## Exercise requirements
Below are records to be repeated exactly. Leave their pictures behind.

━━━━━ Records to use ━━━━━

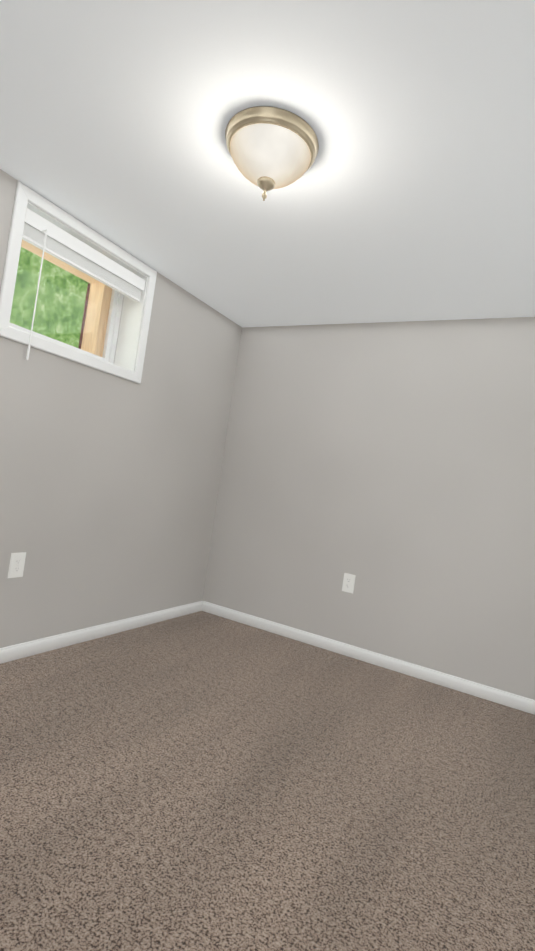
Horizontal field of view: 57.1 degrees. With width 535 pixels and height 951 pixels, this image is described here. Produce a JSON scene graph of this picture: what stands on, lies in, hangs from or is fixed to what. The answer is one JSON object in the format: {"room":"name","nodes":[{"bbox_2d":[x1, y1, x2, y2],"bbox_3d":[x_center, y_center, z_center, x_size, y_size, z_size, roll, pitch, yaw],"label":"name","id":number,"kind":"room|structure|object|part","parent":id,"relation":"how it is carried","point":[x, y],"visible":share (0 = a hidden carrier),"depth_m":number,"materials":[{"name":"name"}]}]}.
{"room":"empty basement bedroom","nodes":[
{"label":"empty basement bedroom","id":0,"kind":"room"},
{"bbox_2d":[0,169,241,647],"bbox_3d":[-1.565,-0.258,2.059,0.360,2.250,4.626,8,-1,29],"label":"wall","id":1,"kind":"structure","parent":0,"point":[109,486],"depth_m":2.92,"materials":[{"name":"paint"}]},
{"bbox_2d":[7,552,25,577],"bbox_3d":[-1.237,0.444,2.431,0.007,0.124,0.080,8,-1,29],"label":"outlet","id":2,"kind":"object","parent":1,"relation":"attached to","point":[16,565],"visible":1,"depth_m":2.43,"materials":[{"name":"white plastic"}]},
{"bbox_2d":[21,239,111,356],"bbox_3d":[-1.221,-0.977,2.759,0.147,0.585,0.807,8,-1,29],"label":"window well","id":3,"kind":"object","parent":1,"relation":"attached to","point":[99,331],"depth_m":3.00,"materials":[{"name":"brown wood"}]},
{"bbox_2d":[0,181,156,383],"bbox_3d":[-1.047,-0.916,2.657,0.261,0.769,0.918,8,-1,29],"label":"basement window","id":4,"kind":"structure","parent":1,"relation":"in","point":[38,227],"depth_m":2.62,"materials":[{"name":"white plastic"}]},
{"bbox_2d":[18,207,145,301],"bbox_3d":[-0.952,-1.143,2.626,0.046,0.132,0.788,8,-1,29],"label":"window blind","id":5,"kind":"object","parent":4,"relation":"attached to","point":[67,246],"depth_m":2.58,"materials":[{"name":"white plastic"}]},
{"bbox_2d":[0,601,203,663],"bbox_3d":[-1.154,0.909,2.667,0.030,0.076,2.716,8,-1,29],"label":"baseboard","id":6,"kind":"structure","parent":1,"relation":"attached to","point":[58,641],"depth_m":2.88,"materials":[{"name":"white wood"}]},
{"bbox_2d":[0,611,534,950],"bbox_3d":[-0.170,1.125,1.159,3.973,0.120,4.626,8,-1,29],"label":"floor","id":7,"kind":"structure","parent":0,"point":[201,781],"depth_m":1.65,"materials":[{"name":"carpet"}]},
{"bbox_2d":[0,0,534,327],"bbox_3d":[0.167,-1.236,1.196,3.973,0.150,4.626,8,-1,29],"label":"ceiling","id":8,"kind":"structure","parent":0,"point":[408,195],"depth_m":1.75,"materials":[{"name":"white paint"}]},
{"bbox_2d":[225,106,318,200],"bbox_3d":[0.001,-1.069,1.730,0.331,0.210,0.331,8,-1,29],"label":"ceiling light fixture","id":9,"kind":"object","parent":8,"relation":"attached to","point":[269,148],"visible":1,"depth_m":1.64,"materials":[{"name":"white glass"}]},
{"bbox_3d":[0.004,-1.085,1.730,0.289,0.112,0.289,8,-1,29],"label":"lamp shade","id":10,"kind":"part","parent":9,"relation":"part of","materials":[{"name":"white glass"}]},
{"bbox_2d":[203,317,534,699],"bbox_3d":[1.235,0.157,3.052,3.613,2.250,0.130,8,-1,29],"label":"wall","id":11,"kind":"structure","parent":0,"point":[390,466],"depth_m":3.22,"materials":[{"name":"paint"}]},
{"bbox_2d":[342,573,355,593],"bbox_3d":[0.544,0.722,3.300,0.080,0.124,0.007,8,-1,29],"label":"outlet","id":12,"kind":"object","parent":11,"relation":"attached to","point":[348,583],"visible":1,"depth_m":3.30,"materials":[{"name":"white plastic"}]},
{"bbox_2d":[204,601,534,714],"bbox_3d":[0.627,1.171,3.209,2.583,0.076,0.014,8,-1,29],"label":"baseboard","id":13,"kind":"structure","parent":11,"relation":"attached to","point":[479,690],"depth_m":3.14,"materials":[{"name":"white wood"}]},
{"label":"outside","id":14,"kind":"structure","parent":0,"visible":0},
{"bbox_2d":[10,247,88,347],"bbox_3d":[-6.239,-3.756,6.816,0.100,10.000,18.000,8,-1,29],"label":"trees","id":15,"kind":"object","parent":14,"point":[24,296],"depth_m":9.96,"materials":[{"name":"green plant"}]}
]}

━━━━━

## Task solution
Horizontal field of view: 57.1 degrees. With width 535 pixels and height 951 pixels, this image is described here. Produce a JSON scene graph of this picture: what stands on, lies in, hangs from or is fixed to what. The answer is one JSON object in the format: {"room":"name","nodes":[{"bbox_2d":[x1, y1, x2, y2],"bbox_3d":[x_center, y_center, z_center, x_size, y_size, z_size, roll, pitch, yaw],"label":"name","id":number,"kind":"room|structure|object|part","parent":id,"relation":"how it is carried","point":[x, y],"visible":share (0 = a hidden carrier),"depth_m":number,"materials":[{"name":"name"}]}]}.
{"room":"empty basement bedroom","nodes":[
{"label":"empty basement bedroom","id":0,"kind":"room"},
{"bbox_2d":[0,169,241,647],"bbox_3d":[-1.565,-0.258,2.059,0.360,2.250,4.626,8,-1,29],"label":"wall","id":1,"kind":"structure","parent":0,"point":[109,486],"depth_m":2.92,"materials":[{"name":"paint"}]},
{"bbox_2d":[7,552,25,577],"bbox_3d":[-1.237,0.444,2.431,0.007,0.124,0.080,8,-1,29],"label":"outlet","id":2,"kind":"object","parent":1,"relation":"attached to","point":[16,565],"visible":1,"depth_m":2.43,"materials":[{"name":"white plastic"}]},
{"bbox_2d":[21,239,111,356],"bbox_3d":[-1.221,-0.977,2.759,0.147,0.585,0.807,8,-1,29],"label":"window well","id":3,"kind":"object","parent":1,"relation":"attached to","point":[99,331],"depth_m":3.00,"materials":[{"name":"brown wood"}]},
{"bbox_2d":[0,181,156,383],"bbox_3d":[-1.047,-0.916,2.657,0.261,0.769,0.918,8,-1,29],"label":"basement window","id":4,"kind":"structure","parent":1,"relation":"in","point":[38,227],"depth_m":2.62,"materials":[{"name":"white plastic"}]},
{"bbox_2d":[18,207,145,301],"bbox_3d":[-0.952,-1.143,2.626,0.046,0.132,0.788,8,-1,29],"label":"window blind","id":5,"kind":"object","parent":4,"relation":"attached to","point":[67,246],"depth_m":2.58,"materials":[{"name":"white plastic"}]},
{"bbox_2d":[0,601,203,663],"bbox_3d":[-1.154,0.909,2.667,0.030,0.076,2.716,8,-1,29],"label":"baseboard","id":6,"kind":"structure","parent":1,"relation":"attached to","point":[58,641],"depth_m":2.88,"materials":[{"name":"white wood"}]},
{"bbox_2d":[0,611,534,950],"bbox_3d":[-0.170,1.125,1.159,3.973,0.120,4.626,8,-1,29],"label":"floor","id":7,"kind":"structure","parent":0,"point":[201,781],"depth_m":1.65,"materials":[{"name":"carpet"}]},
{"bbox_2d":[0,0,534,327],"bbox_3d":[0.167,-1.236,1.196,3.973,0.150,4.626,8,-1,29],"label":"ceiling","id":8,"kind":"structure","parent":0,"point":[408,195],"depth_m":1.75,"materials":[{"name":"white paint"}]},
{"bbox_2d":[225,106,318,200],"bbox_3d":[0.001,-1.069,1.730,0.331,0.210,0.331,8,-1,29],"label":"ceiling light fixture","id":9,"kind":"object","parent":8,"relation":"attached to","point":[269,148],"visible":1,"depth_m":1.64,"materials":[{"name":"white glass"}]},
{"bbox_3d":[0.004,-1.085,1.730,0.289,0.112,0.289,8,-1,29],"label":"lamp shade","id":10,"kind":"part","parent":9,"relation":"part of","materials":[{"name":"white glass"}]},
{"bbox_2d":[203,317,534,699],"bbox_3d":[1.235,0.157,3.052,3.613,2.250,0.130,8,-1,29],"label":"wall","id":11,"kind":"structure","parent":0,"point":[390,466],"depth_m":3.22,"materials":[{"name":"paint"}]},
{"bbox_2d":[342,573,355,593],"bbox_3d":[0.544,0.722,3.300,0.080,0.124,0.007,8,-1,29],"label":"outlet","id":12,"kind":"object","parent":11,"relation":"attached to","point":[348,583],"visible":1,"depth_m":3.30,"materials":[{"name":"white plastic"}]},
{"bbox_2d":[204,601,534,714],"bbox_3d":[0.627,1.171,3.209,2.583,0.076,0.014,8,-1,29],"label":"baseboard","id":13,"kind":"structure","parent":11,"relation":"attached to","point":[479,690],"depth_m":3.14,"materials":[{"name":"white wood"}]},
{"label":"outside","id":14,"kind":"structure","parent":0,"visible":0},
{"bbox_2d":[10,247,88,347],"bbox_3d":[-6.239,-3.756,6.816,0.100,10.000,18.000,8,-1,29],"label":"trees","id":15,"kind":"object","parent":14,"point":[24,296],"depth_m":9.96,"materials":[{"name":"green plant"}]}
]}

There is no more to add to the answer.